WIPI2d puncta formation assay

Target cells are cultured until they reach 80% confluence on cell-culture treated, chambered confocal slide, and then transfect cells with a WIPI2d-Halo mammalian expression plasmid using lipofectamine 3000 (Thermo Fisher). Calculate DNA amount to use via the manufacturer instructions, scale DNA according to culture area.

Wash cells into antibiotic free medium prior to transfecting. Incubate the cells for 24 H post transfection, then wash cells into fresh medium. Incubate for an additional 24 H before imaging.

On day of experiment, replace medium with growth medium supplemented with 10 uM Oligomycin A, 5 uM Antimycin A (OA). Incubate for 45 min.

Add 1x cell permeable, fluorescent Halo Ligand diluted in OA medium to label. Incubate for 15 min before washing cells twice with PBS and fixing in 4% PFA. Wash once more with PBS. Image cells immediately on a confocal microscope.

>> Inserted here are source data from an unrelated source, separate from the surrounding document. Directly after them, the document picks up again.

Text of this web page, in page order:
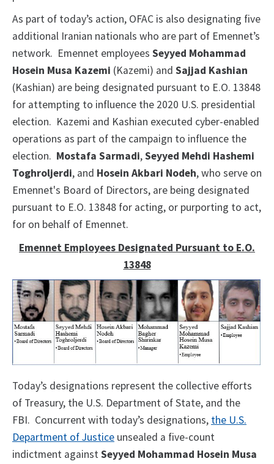
As part of today’s action, OFAC is also designating five
additional Iranian nationals who are part of Emennet’s
network. Emennet employees Seyyed Mohammad
Hosein Musa Kazemi (Kazemi) and Sajjad Kashian
(Kashian) are being designated pursuant to E.O. 13848
for attempting to influence the 2020 U.S. presidential
election. Kazemi and Kashian executed cyber-enabled
operations as part of the campaign to influence the
election. Mostafa Sarmadi,Seyyed Mehdi Hashemi
Toghroljerdi, and Hosein Akbari Nodeh, who serve on
Emennet's Board of Directors, are being designated
pursuant to E.O. 13848 for acting, or purporting to act,
for on behalf of Emennet.
Emennet Employees Designated Pursuant to E.O.
13848
Today’s designations represent the collective efforts
of Treasury, the U.S. Department of State, and the
FBI. Concurrent with today’s designations, the U.S.
Department of Justice unsealed a five-count
indictment againstSeyyed Mohammad Hosein Musa
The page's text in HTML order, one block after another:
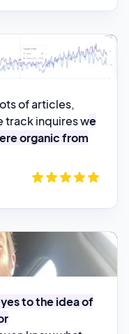
of articles,
inquires w
to the idea of
see if it worked,
started watching
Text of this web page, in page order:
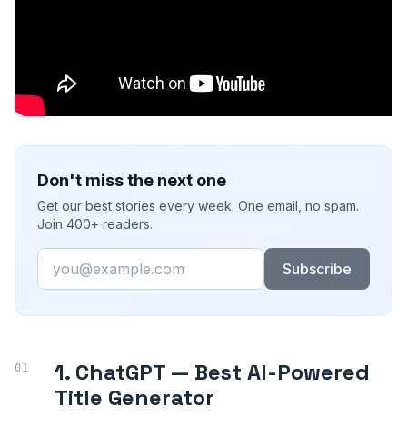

To analyze open images in FIJI, find a cell with largely cytosolic WIPI signal, and measure. Subtract this value from the image as a whole using the math > subtract function.

Define ROIs around target cells and measure total signal using FIJI's native measure function. Inspect cells to make sure cytosolic WIPI signal is being reliably eliminated, and most of the fluorescence intensity comes from punctate WIPI.